No wonder that Obama distanced himself from the Libyan disaster. In an interview with The Atlantic in early 2016, Obama was asked about possible mistakes of his presidency. “When I go back and I ask myself what went wrong… there’s room for criticism, because I had more faith in the Europeans, given Libya’s proximity, being invested in the follow-up.” He was even quoted calling Libya a “shit show”. If one remembers the UN Security Council Resolution 1973 which allowed all necessary measures to prevent human rights abuses, one has to wonder why the current human rights abuses are not considered worthy of intervention.
In this context, it is regrettable that the most important item on President Tajani’s agenda is to reduce migration instead of dismantling the criminal structures which allow for large-scale human trafficking and slave trade. In Libya, Britain and France, in particular, have lost any semblance of credibility when it comes to human rights and state-building. Perhaps it is a good sign that the European Parliament is putting the new Marshall Plan on the agenda. But this Marshall Plan, if ever implemented, may come too late, as climate change progresses.
Solidarity or fortress
However, inaction is not an option. What should the EU do?
First, the EU and its member states must under no circumstances strike a deal with any of the militias operating in Libya. The European Parliament should put pressure on France and the UK to finally take responsibility for the destruction of Libya and agree to an increased intake of African refugees. If the EU wants to seriously tackle mass drownings in the Mediterranean, it has to press for a more liberal approach towards legal immigration from Africa.
Legal routes for entering Europe must be seen as a viable option and facilitated in Africa in order to reduce human trafficking. In times of escalating xenophobia across member states, the supranational actors in the EU must dare to be the voice of reason and uphold the values of the EU whose community ethos is supposedly built upon inalienable human rights. This means Europe has to decide whether to opt for solidarity or become a fortress sealed off from Africa and paying autocrats and warlords to stop the refugee flow. So far, the latter seems to be closer to the truth. Solidarity would also mean solidarity with Italy and Greece who are bearing the brunt of the daily crisis in the Mediterranean.

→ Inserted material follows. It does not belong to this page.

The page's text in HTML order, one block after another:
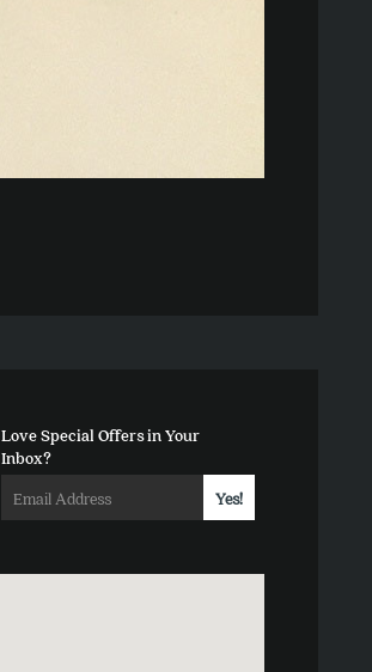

Moreover, the EU has to stop European fishing vessels from contributing to the over-fishing across the West-African coastline. Loopholes in the regulatory environment must be closed. The EU should then aggressively pressure China to follow its example by drawing more attention to China’s opaque exploitation of African resources. Normative pressure can be used as geo-strategic leverage once sufficient credibility is established.
As for climate change, the EU will not be able to reverse it. Conservation biologist Guy McPherson famously considers the entire human species could become extinct in the near future due to abrupt and exponential climate change. We can take comfort in the fact that most climate change experts are slightly less pessimistic. But either way we have to come to terms with the unremitting nature of global warming. It will get much worse.
Alim Baluch is a teaching fellow at the University of Bath, specialising in German politics and society.